## [Problem]
Verbatim reproduction of the entries is required; images must be omitted.

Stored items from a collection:
=== Begin Enclosure ===
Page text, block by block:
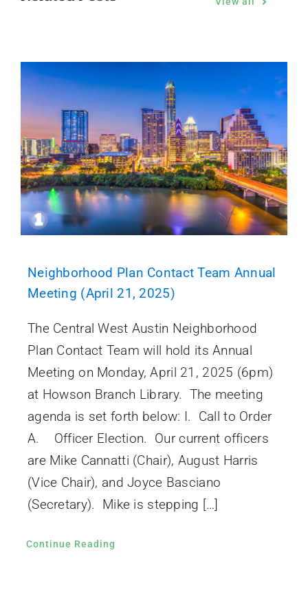
Neighborhood Plan Contact Team Annual
Meeting (April 21, 2025)
The Central West Austin Neighborhood
Plan Contact Team will hold its Annual
Meeting on Monday, April 21, 2025 (6pm)
at Howson Branch Library. The meeting
agenda is set forth below: I. Call to Order
A. Officer Election. Our current officers
are Mike Cannatti (Chair), August Harris
(Vice Chair), and Joyce Basciano
(Secretary). Mike is stepping […]
Continue Reading
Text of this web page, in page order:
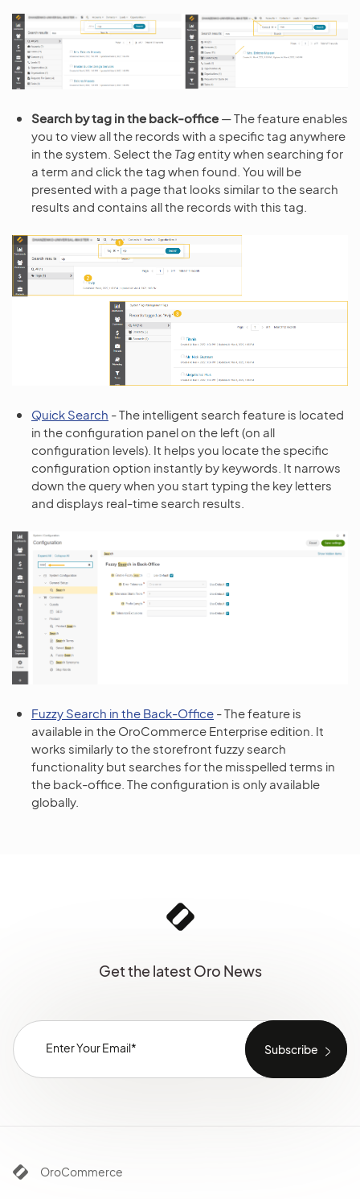
Search by tag in the back-office — The feature enables
you to view all the records with a specific tag anywhere
in the system. Select the Tag entity when searching for
a term and click the tag when found. You will be
presented with a page that looks similar to the search
results and contains all the records with this tag.
Quick Search - The intelligent search feature is located
in the configuration panel on the left (on all
configuration levels). It helps you locate the specific
configuration option instantly by keywords. It narrows
down the query when you start typing the key letters
and displays real-time search results.
Fuzzy Search in the Back-Office - The feature is
available in the OroCommerce Enterprise edition. It
works similarly to the storefront fuzzy search
functionality but searches for the misspelled terms in
the back-office. The configuration is only available
globally.
Get the latest Oro News
OroCommerce
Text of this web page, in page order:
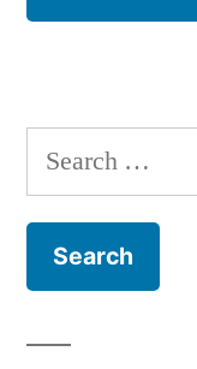
Search
for:
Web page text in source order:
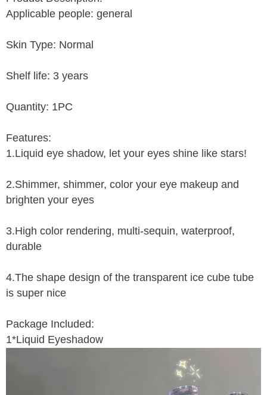
Applicable people: general
Skin Type: Normal
Shelf life: 3 years
Quantity: 1PC
Features:
1.Liquid eye shadow, let your eyes shine like stars!
2.Shimmer, shimmer, color your eye makeup and
brighten your eyes
3.High color rendering, multi-sequin, waterproof,
durable
4.The shape design of the transparent ice cube tube
is super nice
Package Included:
1*Liquid Eyeshadow
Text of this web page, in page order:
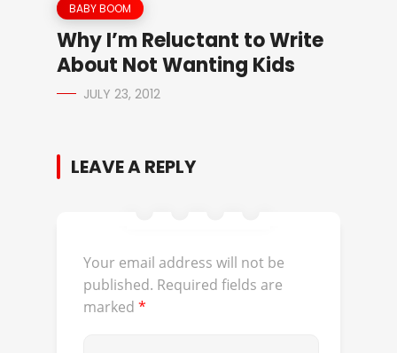
BABY BOOM
Why I’m Reluctant to Write
About Not Wanting Kids
JULY 23, 2012
LEAVE A REPLY
Your email address will not be
published. Required fields are
marked *
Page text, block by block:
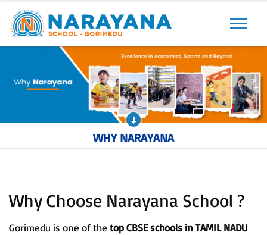
WHY NARAYANA
Why Choose Narayana School ?
Gorimedu is one of the top CBSE schools in TAMIL NADU
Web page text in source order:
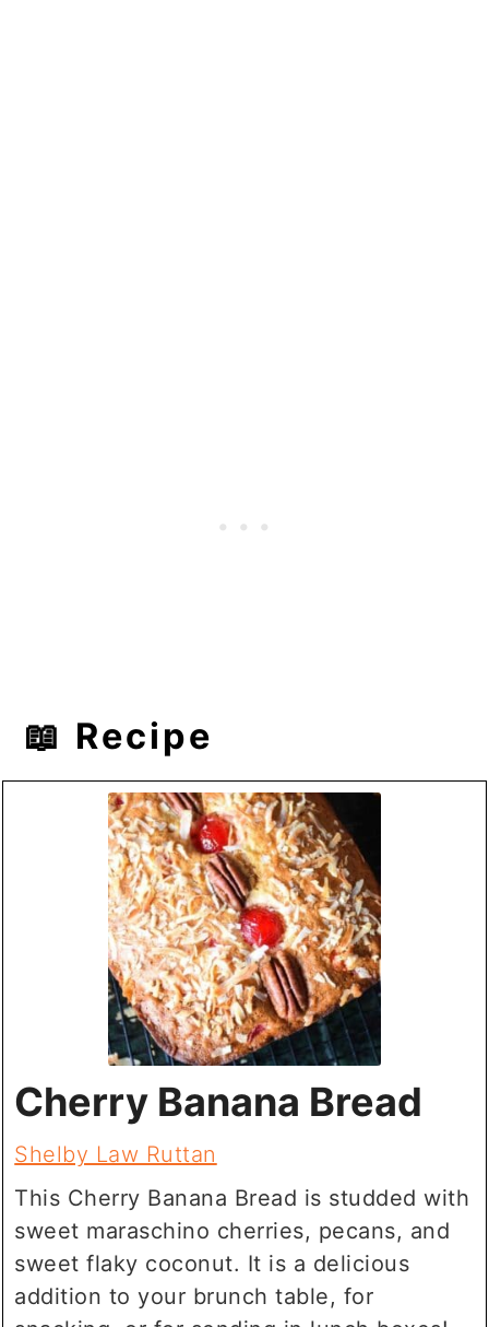
📖 Recipe
Cherry Banana Bread
Shelby Law Ruttan
This Cherry Banana Bread is studded with
sweet maraschino cherries, pecans, and
sweet flaky coconut. It is a delicious
addition to your brunch table, for
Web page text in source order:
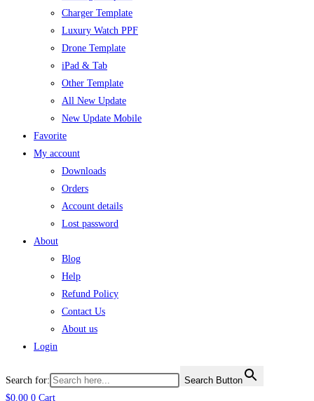
Charger Template
Luxury Watch PPF
Drone Template
iPad & Tab
Other Template
All New Update
New Update Mobile
Favorite
My account
Downloads
Orders
Account details
Lost password
About
Blog
Help
Refund Policy
Contact Us
About us
Login
Search for:
Search Button
$0.00 0 Cart
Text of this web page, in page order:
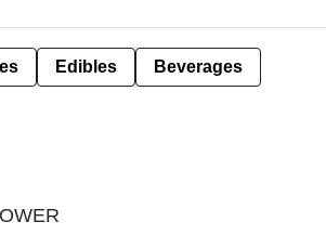
Edibles Beverages
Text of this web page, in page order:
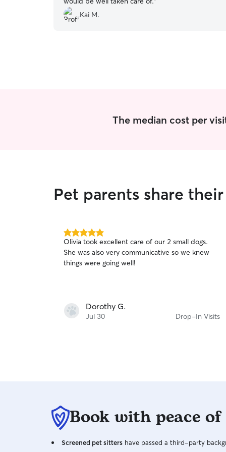
Kai M.
The median cost per
Pet parents share
5.0
out
of
5
Olivia took excellent care of our 2 small dogs.
She was also very communicative so we knew
things were going well!
Dorothy G.
Jul 30 Drop-In Visits
Book with peace
Screened pet sitters have passed a third-party
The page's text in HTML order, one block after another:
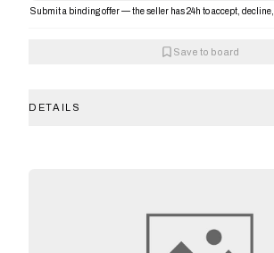
Submit a binding offer — the seller has 24h to accept, decline,
Save to board
DETAILS
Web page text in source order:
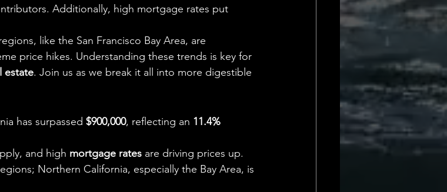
=== End Enclosure ===
## [Solution to the problem]
Page text, block by block:
Neighborhood Plan Contact Team Annual
Meeting (April 21, 2025)
The Central West Austin Neighborhood
Plan Contact Team will hold its Annual
Meeting on Monday, April 21, 2025 (6pm)
at Howson Branch Library. The meeting
agenda is set forth below: I. Call to Order
A. Officer Election. Our current officers
are Mike Cannatti (Chair), August Harris
(Vice Chair), and Joyce Basciano
(Secretary). Mike is stepping […]
Continue Reading
Text of this web page, in page order:
Search by tag in the back-office — The feature enables
you to view all the records with a specific tag anywhere
in the system. Select the Tag entity when searching for
a term and click the tag when found. You will be
presented with a page that looks similar to the search
results and contains all the records with this tag.
Quick Search - The intelligent search feature is located
in the configuration panel on the left (on all
configuration levels). It helps you locate the specific
configuration option instantly by keywords. It narrows
down the query when you start typing the key letters
and displays real-time search results.
Fuzzy Search in the Back-Office - The feature is
available in the OroCommerce Enterprise edition. It
works similarly to the storefront fuzzy search
functionality but searches for the misspelled terms in
the back-office. The configuration is only available
globally.
Get the latest Oro News
OroCommerce
Text of this web page, in page order:
Search
for:
Web page text in source order:
Applicable people: general
Skin Type: Normal
Shelf life: 3 years
Quantity: 1PC
Features:
1.Liquid eye shadow, let your eyes shine like stars!
2.Shimmer, shimmer, color your eye makeup and
brighten your eyes
3.High color rendering, multi-sequin, waterproof,
durable
4.The shape design of the transparent ice cube tube
is super nice
Package Included:
1*Liquid Eyeshadow
Text of this web page, in page order:
BABY BOOM
Why I’m Reluctant to Write
About Not Wanting Kids
JULY 23, 2012
LEAVE A REPLY
Your email address will not be
published. Required fields are
marked *
Page text, block by block:
WHY NARAYANA
Why Choose Narayana School ?
Gorimedu is one of the top CBSE schools in TAMIL NADU
Web page text in source order:
📖 Recipe
Cherry Banana Bread
Shelby Law Ruttan
This Cherry Banana Bread is studded with
sweet maraschino cherries, pecans, and
sweet flaky coconut. It is a delicious
addition to your brunch table, for
Web page text in source order:
Charger Template
Luxury Watch PPF
Drone Template
iPad & Tab
Other Template
All New Update
New Update Mobile
Favorite
My account
Downloads
Orders
Account details
Lost password
About
Blog
Help
Refund Policy
Contact Us
About us
Login
Search for:
Search Button
$0.00 0 Cart
Text of this web page, in page order:
Edibles Beverages
Text of this web page, in page order:
Kai M.
The median cost per
Pet parents share
5.0
out
of
5
Olivia took excellent care of our 2 small dogs.
She was also very communicative so we knew
things were going well!
Dorothy G.
Jul 30 Drop-In Visits
Book with peace
Screened pet sitters have passed a third-party
The page's text in HTML order, one block after another:
Submit a binding offer — the seller has 24h to accept, decline,
Save to board
DETAILS
Web page text in source order:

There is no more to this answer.